Input material Start Marker

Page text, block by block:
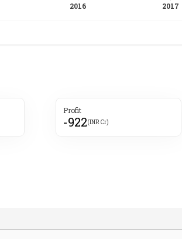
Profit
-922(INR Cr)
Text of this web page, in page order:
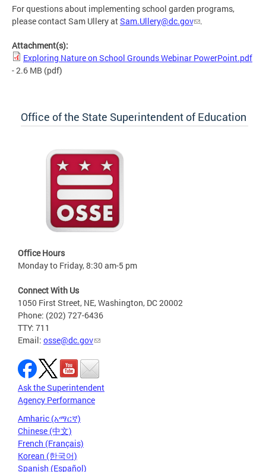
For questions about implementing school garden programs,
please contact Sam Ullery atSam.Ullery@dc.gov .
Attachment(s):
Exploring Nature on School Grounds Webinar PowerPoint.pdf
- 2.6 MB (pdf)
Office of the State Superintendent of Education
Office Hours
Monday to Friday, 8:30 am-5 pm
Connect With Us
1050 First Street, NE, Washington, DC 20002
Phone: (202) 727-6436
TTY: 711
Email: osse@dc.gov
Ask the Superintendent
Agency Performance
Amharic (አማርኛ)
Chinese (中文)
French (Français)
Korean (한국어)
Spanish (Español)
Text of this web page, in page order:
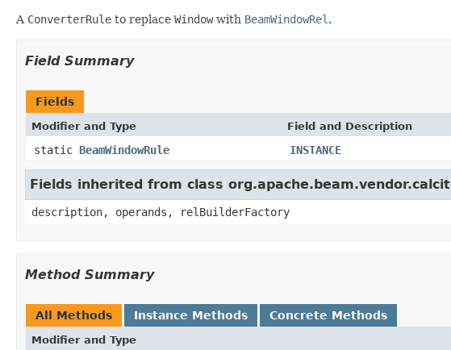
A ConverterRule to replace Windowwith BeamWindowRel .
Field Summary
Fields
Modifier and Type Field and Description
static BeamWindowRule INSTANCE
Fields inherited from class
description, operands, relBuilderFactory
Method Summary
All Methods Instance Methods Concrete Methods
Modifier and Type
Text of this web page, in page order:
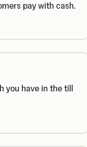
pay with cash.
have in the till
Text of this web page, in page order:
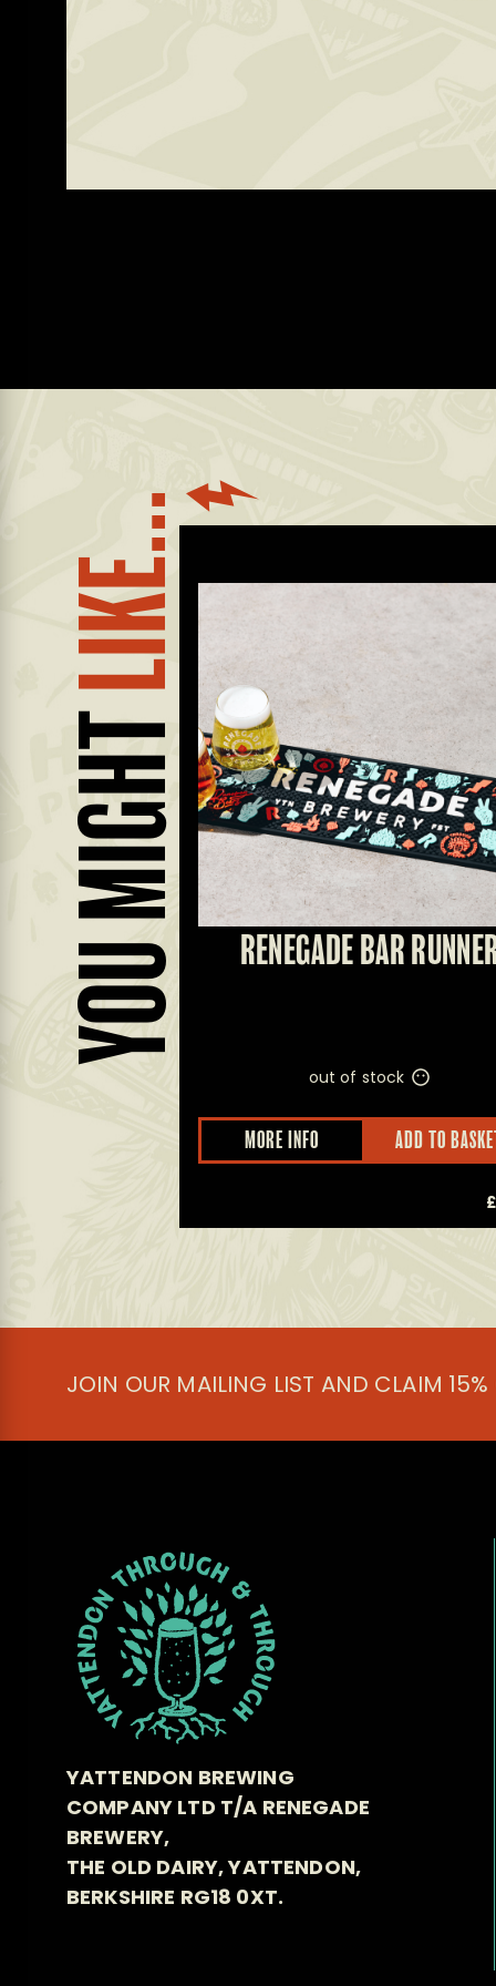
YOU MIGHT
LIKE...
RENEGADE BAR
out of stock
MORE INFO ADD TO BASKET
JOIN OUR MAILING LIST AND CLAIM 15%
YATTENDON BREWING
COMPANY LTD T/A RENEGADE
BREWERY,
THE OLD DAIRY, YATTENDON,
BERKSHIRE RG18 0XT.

Input material End Marker

Exercise brief:
Without including a single picture, restate all of the data word for word.

Solution below:
Page text, block by block:
Profit
-922(INR Cr)
Text of this web page, in page order:
For questions about implementing school garden programs,
please contact Sam Ullery atSam.Ullery@dc.gov .
Attachment(s):
Exploring Nature on School Grounds Webinar PowerPoint.pdf
- 2.6 MB (pdf)
Office of the State Superintendent of Education
Office Hours
Monday to Friday, 8:30 am-5 pm
Connect With Us
1050 First Street, NE, Washington, DC 20002
Phone: (202) 727-6436
TTY: 711
Email: osse@dc.gov
Ask the Superintendent
Agency Performance
Amharic (አማርኛ)
Chinese (中文)
French (Français)
Korean (한국어)
Spanish (Español)
Text of this web page, in page order:
A ConverterRule to replace Windowwith BeamWindowRel .
Field Summary
Fields
Modifier and Type Field and Description
static BeamWindowRule INSTANCE
Fields inherited from class
description, operands, relBuilderFactory
Method Summary
All Methods Instance Methods Concrete Methods
Modifier and Type
Text of this web page, in page order:
pay with cash.
have in the till
Text of this web page, in page order:
YOU MIGHT
LIKE...
RENEGADE BAR
out of stock
MORE INFO ADD TO BASKET
JOIN OUR MAILING LIST AND CLAIM 15%
YATTENDON BREWING
COMPANY LTD T/A RENEGADE
BREWERY,
THE OLD DAIRY, YATTENDON,
BERKSHIRE RG18 0XT.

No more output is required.